Introduction and Motivation
Data analysis is a very broad and varied field.
What is the 20% of applied knowledge that can drive 80% of results in data analysis
A significant portion of an data analysis is cleaning and preparing data. This guide aims to provide effective tools at cleaning, preparing data. With the added bonus that the tools can also be leveraged further to perform some data analysis.
With the vast amount of data encountered being in a tabular form, tabular data (rows and columns) is the focus of this guide.
Who is this for?
The aim of this guide is to take someone with nearly no experience working at the terminal, to being able to perform a rigorous and repeatable data analysis. (Which includes all the steps taken to clean the data)

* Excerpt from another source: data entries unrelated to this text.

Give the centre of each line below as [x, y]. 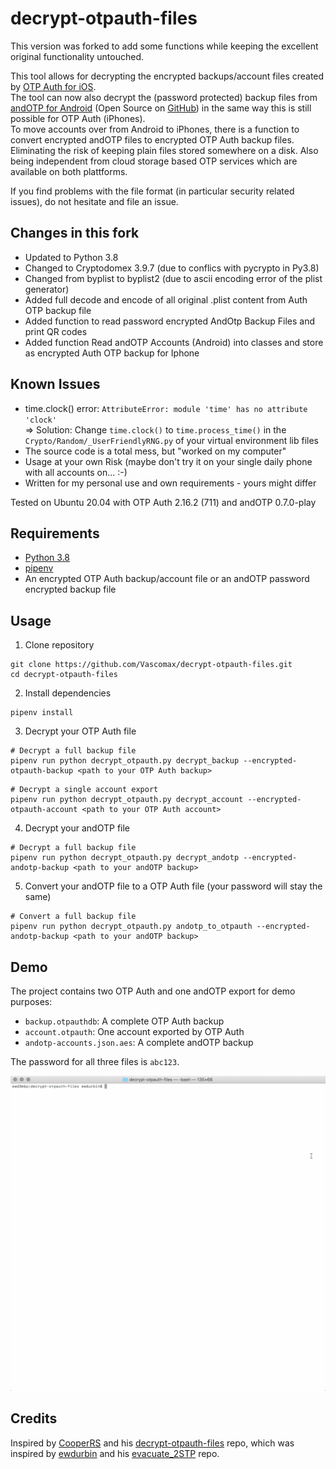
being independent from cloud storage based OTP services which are [154, 161]
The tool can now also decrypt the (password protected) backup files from [164, 97]
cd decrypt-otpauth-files [64, 675]
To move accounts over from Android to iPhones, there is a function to [155, 129]
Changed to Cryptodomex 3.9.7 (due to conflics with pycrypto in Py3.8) [172, 268]
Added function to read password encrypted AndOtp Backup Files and [170, 321]
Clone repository [59, 645]
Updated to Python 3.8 [71, 257]
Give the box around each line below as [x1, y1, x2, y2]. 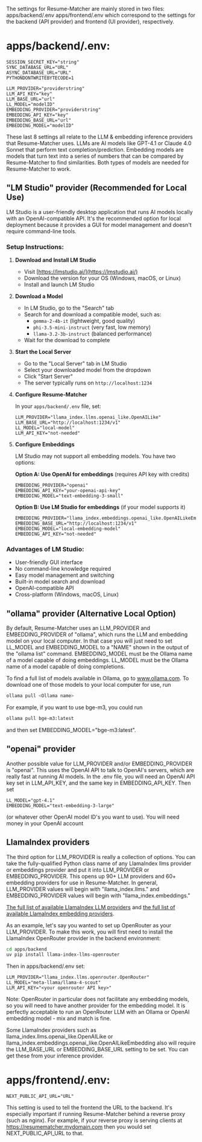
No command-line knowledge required [14, 565, 112, 573]
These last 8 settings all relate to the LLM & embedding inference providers [6, 133, 193, 140]
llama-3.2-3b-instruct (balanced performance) [33, 330, 152, 337]
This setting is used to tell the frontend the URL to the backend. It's [6, 1104, 173, 1111]
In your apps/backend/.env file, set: [14, 403, 101, 410]
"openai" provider [6, 744, 76, 754]
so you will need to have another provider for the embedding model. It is [6, 1002, 186, 1009]
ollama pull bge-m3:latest [6, 716, 74, 722]
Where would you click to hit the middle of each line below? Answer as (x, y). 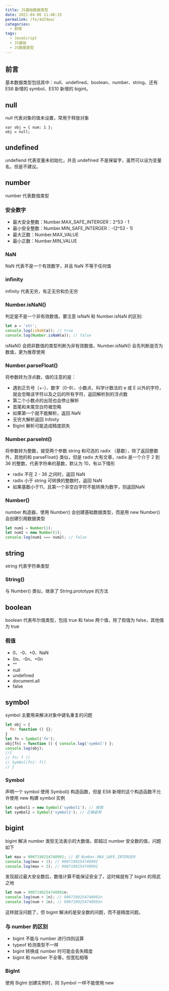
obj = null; (18, 132)
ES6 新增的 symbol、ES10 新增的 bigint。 (48, 89)
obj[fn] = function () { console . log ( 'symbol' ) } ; (60, 743)
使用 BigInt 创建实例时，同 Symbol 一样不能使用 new (60, 982)
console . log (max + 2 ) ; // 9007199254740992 (52, 866)
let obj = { (18, 725)
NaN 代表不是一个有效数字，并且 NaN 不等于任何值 (58, 266)
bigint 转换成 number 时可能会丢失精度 (53, 951)
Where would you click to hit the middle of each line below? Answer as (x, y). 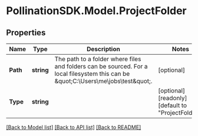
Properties (26, 33)
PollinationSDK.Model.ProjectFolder (96, 11)
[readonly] (173, 98)
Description (103, 49)
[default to (173, 105)
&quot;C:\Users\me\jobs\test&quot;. (103, 81)
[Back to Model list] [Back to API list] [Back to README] (74, 127)
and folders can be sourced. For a (101, 66)
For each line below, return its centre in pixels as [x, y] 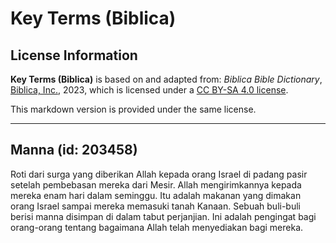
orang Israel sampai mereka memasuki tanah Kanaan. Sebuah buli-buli [155, 206]
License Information [74, 55]
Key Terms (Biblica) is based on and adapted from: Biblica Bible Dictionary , [166, 79]
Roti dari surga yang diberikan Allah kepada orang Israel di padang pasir [159, 174]
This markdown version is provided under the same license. [133, 109]
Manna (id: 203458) [74, 150]
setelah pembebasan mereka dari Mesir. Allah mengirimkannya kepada [156, 184]
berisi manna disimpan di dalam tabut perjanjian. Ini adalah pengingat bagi [163, 216]
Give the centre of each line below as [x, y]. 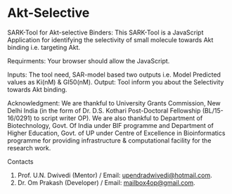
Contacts [20, 161]
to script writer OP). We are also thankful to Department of [118, 118]
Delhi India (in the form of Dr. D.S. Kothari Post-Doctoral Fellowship [104, 110]
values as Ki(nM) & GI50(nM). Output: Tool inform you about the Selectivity [116, 82]
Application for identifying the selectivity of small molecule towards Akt [110, 39]
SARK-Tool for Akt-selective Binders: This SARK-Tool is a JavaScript [105, 32]
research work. [29, 148]
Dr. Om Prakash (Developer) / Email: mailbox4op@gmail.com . [106, 182]
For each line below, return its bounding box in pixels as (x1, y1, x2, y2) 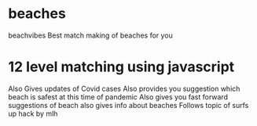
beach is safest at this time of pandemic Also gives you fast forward (8, 92, 228, 102)
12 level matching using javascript (8, 58, 235, 76)
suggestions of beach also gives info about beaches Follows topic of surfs (8, 100, 249, 110)
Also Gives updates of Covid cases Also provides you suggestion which (8, 84, 240, 93)
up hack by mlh (8, 109, 58, 118)
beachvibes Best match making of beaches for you (8, 31, 173, 40)
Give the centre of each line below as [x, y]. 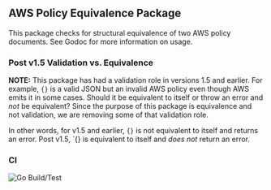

This guide will leverage the Bash shell and sqlite.
Why bash and SQLite
- Capability to handle a significant number of rows
- Scriptable - for repeatable data processing and analysis
- Flexibility to handle and clean data in a wide variety of formats
Bash
The Bash shell has been around for 30 years and is the default shell on almost every Linux distribution. This means it can be found on most computers you will come across (including Mac and Windows).
SQLite
SQLite is effectively a database in file format. It brings the power of a relational database to your fingertips without the server or authentication headaches.
This is a great article on some of the capabilities in SQLite: https://antonz.org/sqlite-is-not-a-toy-database
The SQL language which has been around since 1974 and is arguably the most common programming language for working with data. This means that there are likely best practice documented ways of achieving whatever the data oriented task is.
What this guide is not
This guide assumes that a data file has been made available to the analyst. Eg a csv file sent via email, or downloadable from somewhere online. As such this guide does not cover aspects of data collection such as web scraping.
This guide does not cover data visualisation. What is covered is the process from raw data to summarised / pivoted data which is in a visualisation ready format.
The hope is that the data - once it is ready to be visualised - can be taken to any tool, platform, program for this purpose.
Personal
In my very first data job, there was a weekly report I was responsible for producing every Monday. This report was a repetitive process that involved me recreating the same updated charts each week.
All the work done in this report was done entirely in Excel and took me 3 hours to complete on a good day.
In a way I am writing the guide I wish I had as a newbie data analyst. The tools in this guide would have effectively cut the weekly report down from ~3 hours to under 1 hour. Not to mention eliminating all errors associated with doing the analysis manually.